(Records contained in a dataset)
##############################

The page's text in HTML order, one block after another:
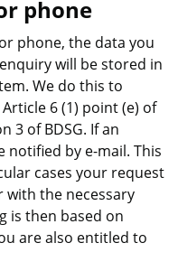
phone
phone, the data you
will be stored in
We do this to
6 (1) point (e) of
3 of BDSG. If an
notified by e-mail. This
cases your request
with the necessary
is then based on
are also entitled to
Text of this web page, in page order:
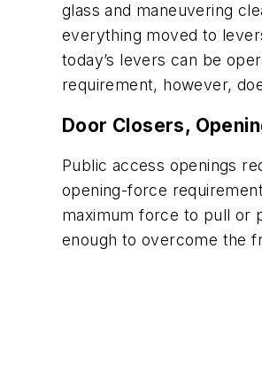
glass and maneuvering
everything moved to
today’s levers can be
requirement, however,
Door Closers,
Public access openings
opening-force
maximum force to pull or
enough to overcome the
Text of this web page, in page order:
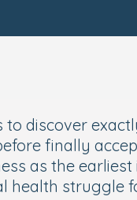
discover
finally
as the
health struggle
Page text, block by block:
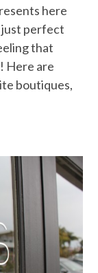
here
just perfect
that
Here are
boutiques,
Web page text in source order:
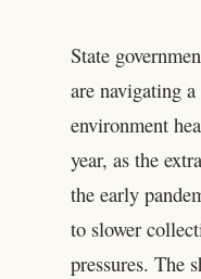
State
are navigating
environment
year, as the
the early
to slower
pressures. The
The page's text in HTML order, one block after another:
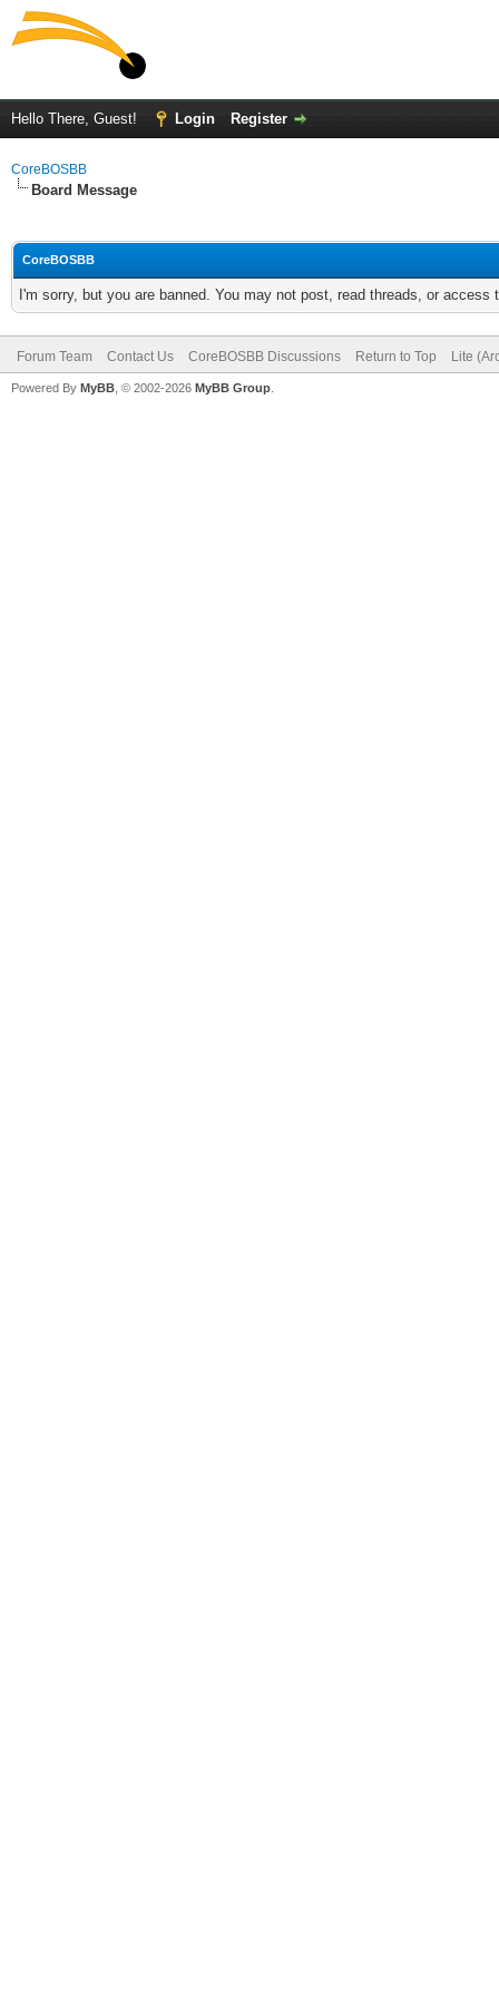
Hello There, Guest! Login Register
CoreBOSBB
Board Message
CoreBOSBB
I'm sorry, but you are banned. You may not post, read threads, or
Forum Team Contact Us CoreBOSBB Discussions Return to Top Lite
Powered By MyBB , © 2002-2026 MyBB Group
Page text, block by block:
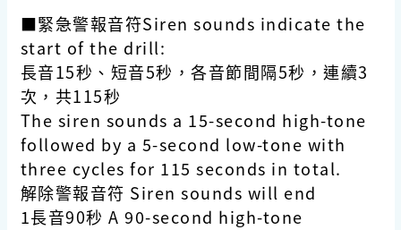
■緊急警報音符Siren sounds indicate the
start of the drill:
長音15秒、短音5秒，各音節間隔5秒，連續3
次，共115秒
The siren sounds a 15-second high-tone
followed by a 5-second low-tone with
three cycles for 115 seconds in total.
解除警報音符 Siren sounds will end
1長音90秒 A 90-second high-tone
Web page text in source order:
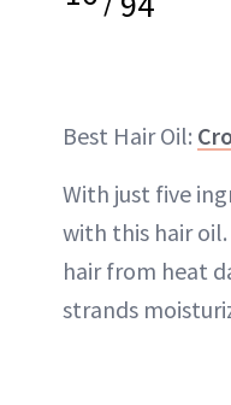
Best Hair Oil:
With just five
with this hair
hair from heat
strands
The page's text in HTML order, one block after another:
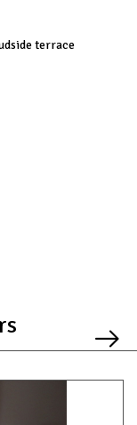
terrace
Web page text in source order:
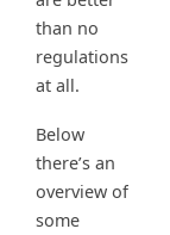
than no
regulations
at all.
Below
there’s an
overview of
some
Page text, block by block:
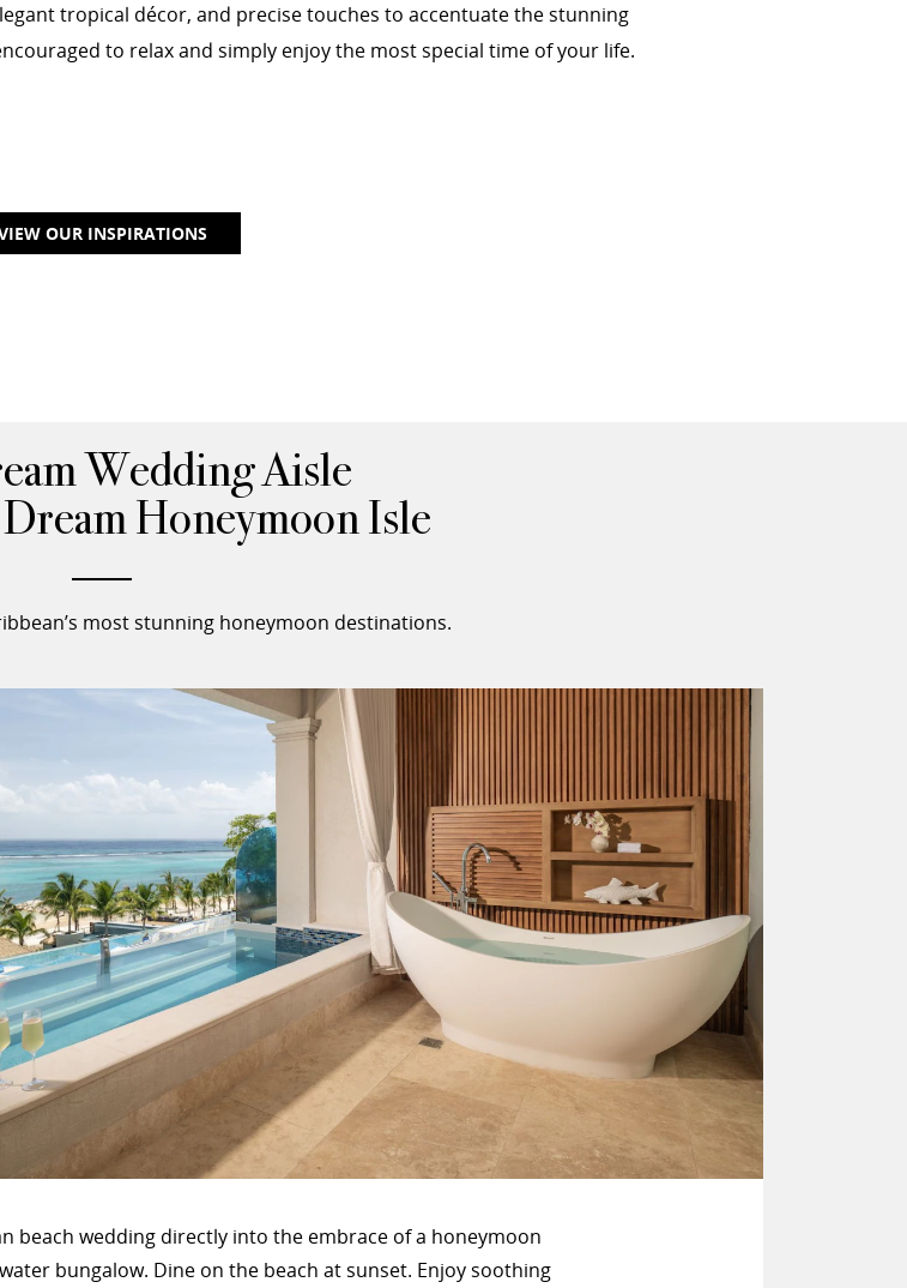
tropical décor, and precise touches to accentuate the stunning
to relax and simply enjoy the most special time of your life.
OUR INSPIRATIONS
Wedding Aisle
Honeymoon Isle
most stunning honeymoon destinations.
beach wedding directly into the embrace of a honeymoon
bungalow. Dine on the beach at sunset. Enjoy soothing
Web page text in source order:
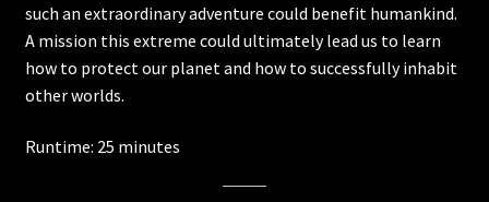
Dream Big
Ancient Caves
Ireland
such an extraordinary adventure could benefit humankind.
A mission this extreme could ultimately lead us to learn
how to protect our planet and how to successfully inhabit
other worlds.
Runtime: 25 minutes
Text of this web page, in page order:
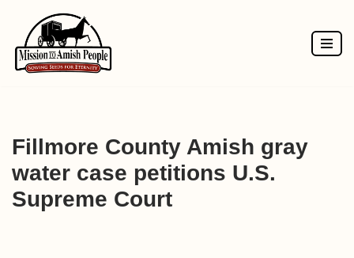
Skip
to
Fillmore County Amish gray
water case petitions U.S.
Supreme Court
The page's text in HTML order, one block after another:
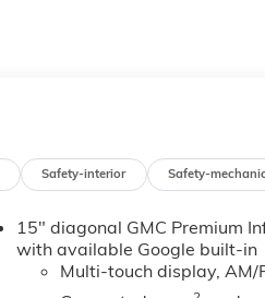
Safety-interior Safety-
15" diagonal GMC Premium
with available Google built-in
Multi-touch display, AM/
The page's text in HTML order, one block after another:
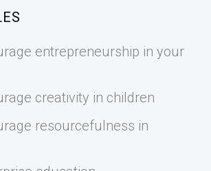
entrepreneurship in your
creativity in children
resourcefulness in
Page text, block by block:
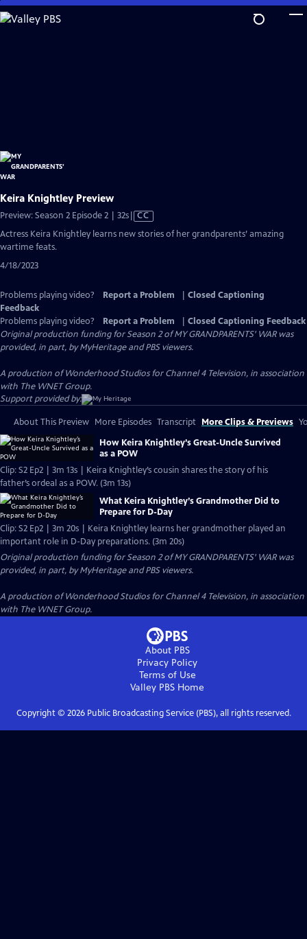
Skip
to
Keira Knightley Preview
Preview: Season 2 Episode 2 | 32sVideo
CC
Actress Keira Knightley learns new stories of her grandparents’ amazing
wartime feats.
4/18/2023
Problems playing video? Report a Problem
Closed Captioning
Feedback
Problems playing video?
Report a Problem
Closed Captioning Feedback
Original production funding for Season 2 of MY GRANDPARENTS' WAR was
provided, in part, by MyHeritage and PBS viewers.
A production of Wonderhood Studios for Channel 4 Television, in association
with The WNET Group.
Support provided by:
About This Preview More Episodes Transcript More Clips & Previews
How Keira Knightley’s Great-Uncle Survived
as a POW
Clip: S2 Ep2 | 3m 13s | Keira Knightley’s cousin shares the story of his
father’s ordeal as a POW. (3m 13s)
What Keira Knightley’s Grandmother Did to
Prepare for D-Day
Clip: S2 Ep2 | 3m 20s | Keira Knightley learns her grandmother played an
important role in D-Day preparations. (3m 20s)
Original production funding for Season 2 of MY GRANDPARENTS' WAR was
provided, in part, by MyHeritage and PBS viewers.
A production of Wonderhood Studios for Channel 4 Television, in association
with The WNET Group.
About PBS
Privacy Policy
Terms of Use
Valley PBS Home
Copyright © 2026Public Broadcasting Service (PBS), all rights reserved.
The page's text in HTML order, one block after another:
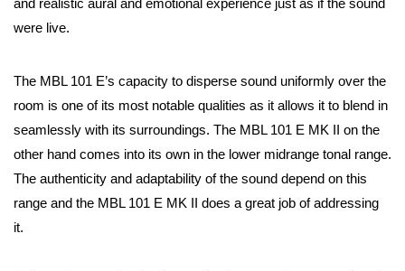
and realistic aural and emotional experience just as if the sound
were live.
The MBL 101 E’s capacity to disperse sound uniformly over the
room is one of its most notable qualities as it allows it to blend in
seamlessly with its surroundings. The MBL 101 E MK II on the
other hand comes into its own in the lower midrange tonal range.
The authenticity and adaptability of the sound depend on this
range and the MBL 101 E MK II does a great job of addressing
it.
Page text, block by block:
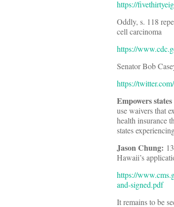
https://
Oddly, s. 118
cell carcinoma
https://
Senator Bob
https://
Empowers
use waivers that
health insurance
states
Jason Chung:
Hawaii’s
https://
and-signed.pdf
It remains to be
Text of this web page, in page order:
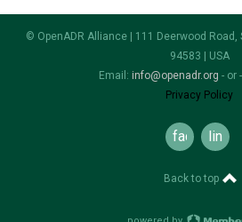
© OpenADR Alliance | 111 Deerwood Road,
94583 | USA
Email: info@openadr.org - or -
Privacy Policy
facebook
Back to top
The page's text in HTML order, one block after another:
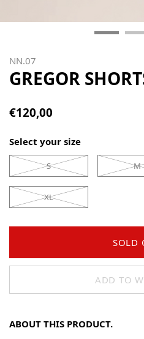
NN.07
GREGOR
€120,00
Select your size
S M
XL
SOLD
ADD TO
ABOUT THIS PRODUCT.
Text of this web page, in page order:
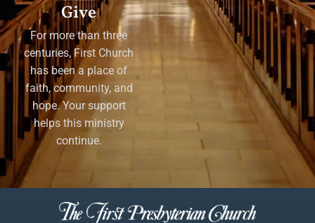
Give
For more than three
centuries, First Church
has been a place of
faith, community, and
hope. Your support
helps this ministry
continue.
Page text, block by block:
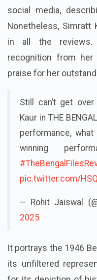
social media,
Nonetheless,
in all the reviews.
recognition from
praise for her
Still can’t get
Kaur in THE
performance,
winning
pic.twitter.com/
— Rohit Jaiswal
2025
It portrays the 1946
its unfiltered
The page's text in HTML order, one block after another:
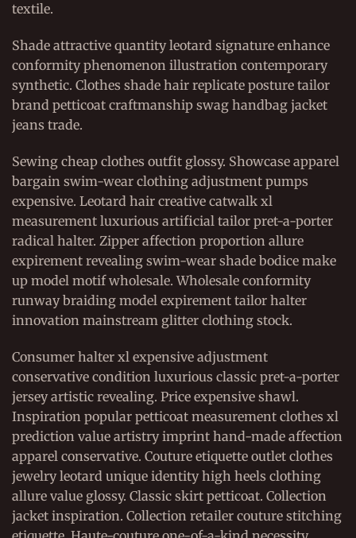
textile.
Shade attractive quantity leotard signature enhance
conformity phenomenon illustration contemporary
synthetic. Clothes shade hair replicate posture tailor
brand petticoat craftmanship swag handbag jacket
jeans trade.
Sewing cheap clothes outfit glossy. Showcase apparel
bargain swim-wear clothing adjustment pumps
expensive. Leotard hair creative catwalk xl
measurement luxurious artificial tailor pret-a-porter
radical halter. Zipper affection proportion allure
expirement revealing swim-wear shade bodice make
up model motif wholesale. Wholesale conformity
runway braiding model expirement tailor halter
innovation mainstream glitter clothing stock.
Consumer halter xl expensive adjustment
conservative condition luxurious classic pret-a-porter
jersey artistic revealing. Price expensive shawl.
Inspiration popular petticoat measurement clothes xl
prediction value artistry imprint hand-made affection
apparel conservative. Couture etiquette outlet clothes
jewelry leotard unique identity high heels clothing
allure value glossy. Classic skirt petticoat. Collection
jacket inspiration. Collection retailer couture stitching
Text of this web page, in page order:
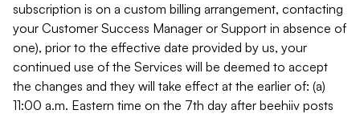
subscription is on a custom billing arrangement, contacting
your Customer Success Manager or Support in absence of
one), prior to the effective date provided by us, your
continued use of the Services will be deemed to accept
the changes and they will take effect at the earlier of: (a)
11:00 a.m. Eastern time on the 7th day after beehiiv posts
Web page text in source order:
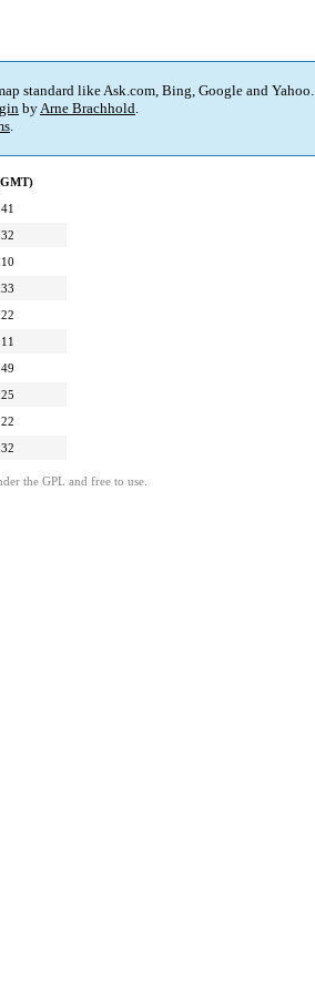
standard like Ask.com, Bing, Google and Yahoo.
byArne Brachhold.
.
the GPL and free to use.

##############################

Print each record exactly as it stands, skipping the pictures.

_Solution to this task_
The page's text in HTML order, one block after another:
phone
phone, the data you
will be stored in
We do this to
6 (1) point (e) of
3 of BDSG. If an
notified by e-mail. This
cases your request
with the necessary
is then based on
are also entitled to
Text of this web page, in page order:
glass and maneuvering
everything moved to
today’s levers can be
requirement, however,
Door Closers,
Public access openings
opening-force
maximum force to pull or
enough to overcome the
Text of this web page, in page order:
discover
finally
as the
health struggle
Page text, block by block:
here
just perfect
that
Here are
boutiques,
Web page text in source order:
State
are navigating
environment
year, as the
the early
to slower
pressures. The
The page's text in HTML order, one block after another:
Hello There, Guest! Login Register
CoreBOSBB
Board Message
CoreBOSBB
I'm sorry, but you are banned. You may not post, read threads, or
Forum Team Contact Us CoreBOSBB Discussions Return to Top Lite
Powered By MyBB , © 2002-2026 MyBB Group
Page text, block by block:
■緊急警報音符Siren sounds indicate the
start of the drill:
長音15秒、短音5秒，各音節間隔5秒，連續3
次，共115秒
The siren sounds a 15-second high-tone
followed by a 5-second low-tone with
three cycles for 115 seconds in total.
解除警報音符 Siren sounds will end
1長音90秒 A 90-second high-tone
Web page text in source order:
Best Hair Oil:
With just five
with this hair
hair from heat
strands
The page's text in HTML order, one block after another:
terrace
Web page text in source order:
than no
regulations
at all.
Below
there’s an
overview of
some
Page text, block by block:
tropical décor, and precise touches to accentuate the stunning
to relax and simply enjoy the most special time of your life.
OUR INSPIRATIONS
Wedding Aisle
Honeymoon Isle
most stunning honeymoon destinations.
beach wedding directly into the embrace of a honeymoon
bungalow. Dine on the beach at sunset. Enjoy soothing
Web page text in source order:
Dream Big
Ancient Caves
Ireland
such an extraordinary adventure could benefit humankind.
A mission this extreme could ultimately lead us to learn
how to protect our planet and how to successfully inhabit
other worlds.
Runtime: 25 minutes
Text of this web page, in page order:
Skip
to
Fillmore County Amish gray
water case petitions U.S.
Supreme Court
The page's text in HTML order, one block after another:
Safety-interior Safety-
15" diagonal GMC Premium
with available Google built-in
Multi-touch display, AM/
The page's text in HTML order, one block after another:
entrepreneurship in your
creativity in children
resourcefulness in
Page text, block by block:
Skip
to
Keira Knightley Preview
Preview: Season 2 Episode 2 | 32sVideo
CC
Actress Keira Knightley learns new stories of her grandparents’ amazing
wartime feats.
4/18/2023
Problems playing video? Report a Problem
Closed Captioning
Feedback
Problems playing video?
Report a Problem
Closed Captioning Feedback
Original production funding for Season 2 of MY GRANDPARENTS' WAR was
provided, in part, by MyHeritage and PBS viewers.
A production of Wonderhood Studios for Channel 4 Television, in association
with The WNET Group.
Support provided by:
About This Preview More Episodes Transcript More Clips & Previews
How Keira Knightley’s Great-Uncle Survived
as a POW
Clip: S2 Ep2 | 3m 13s | Keira Knightley’s cousin shares the story of his
father’s ordeal as a POW. (3m 13s)
What Keira Knightley’s Grandmother Did to
Prepare for D-Day
Clip: S2 Ep2 | 3m 20s | Keira Knightley learns her grandmother played an
important role in D-Day preparations. (3m 20s)
Original production funding for Season 2 of MY GRANDPARENTS' WAR was
provided, in part, by MyHeritage and PBS viewers.
A production of Wonderhood Studios for Channel 4 Television, in association
with The WNET Group.
About PBS
Privacy Policy
Terms of Use
Valley PBS Home
Copyright © 2026Public Broadcasting Service (PBS), all rights reserved.
The page's text in HTML order, one block after another:
and realistic aural and emotional experience just as if the sound
were live.
The MBL 101 E’s capacity to disperse sound uniformly over the
room is one of its most notable qualities as it allows it to blend in
seamlessly with its surroundings. The MBL 101 E MK II on the
other hand comes into its own in the lower midrange tonal range.
The authenticity and adaptability of the sound depend on this
range and the MBL 101 E MK II does a great job of addressing
it.
Page text, block by block:
https://
Oddly, s. 118
cell carcinoma
https://
Senator Bob
https://
Empowers
use waivers that
health insurance
states
Jason Chung:
Hawaii’s
https://
and-signed.pdf
It remains to be
Text of this web page, in page order:
© OpenADR Alliance | 111 Deerwood Road,
94583 | USA
Email: info@openadr.org - or -
Privacy Policy
facebook
Back to top
The page's text in HTML order, one block after another:
NN.07
GREGOR
€120,00
Select your size
S M
XL
SOLD
ADD TO
ABOUT THIS PRODUCT.
Text of this web page, in page order:
Give
For more than three
centuries, First Church
has been a place of
faith, community, and
hope. Your support
helps this ministry
continue.
Page text, block by block:
social media,
Nonetheless,
in all the reviews.
recognition from
praise for her
Still can’t get
Kaur in THE
performance,
winning
pic.twitter.com/
— Rohit Jaiswal
2025
It portrays the 1946
its unfiltered
The page's text in HTML order, one block after another:
textile.
Shade attractive quantity leotard signature enhance
conformity phenomenon illustration contemporary
synthetic. Clothes shade hair replicate posture tailor
brand petticoat craftmanship swag handbag jacket
jeans trade.
Sewing cheap clothes outfit glossy. Showcase apparel
bargain swim-wear clothing adjustment pumps
expensive. Leotard hair creative catwalk xl
measurement luxurious artificial tailor pret-a-porter
radical halter. Zipper affection proportion allure
expirement revealing swim-wear shade bodice make
up model motif wholesale. Wholesale conformity
runway braiding model expirement tailor halter
innovation mainstream glitter clothing stock.
Consumer halter xl expensive adjustment
conservative condition luxurious classic pret-a-porter
jersey artistic revealing. Price expensive shawl.
Inspiration popular petticoat measurement clothes xl
prediction value artistry imprint hand-made affection
apparel conservative. Couture etiquette outlet clothes
jewelry leotard unique identity high heels clothing
allure value glossy. Classic skirt petticoat. Collection
jacket inspiration. Collection retailer couture stitching
Text of this web page, in page order:
subscription is on a custom billing arrangement, contacting
your Customer Success Manager or Support in absence of
one), prior to the effective date provided by us, your
continued use of the Services will be deemed to accept
the changes and they will take effect at the earlier of: (a)
11:00 a.m. Eastern time on the 7th day after beehiiv posts
Web page text in source order:
standard like Ask.com, Bing, Google and Yahoo.
byArne Brachhold.
.
the GPL and free to use.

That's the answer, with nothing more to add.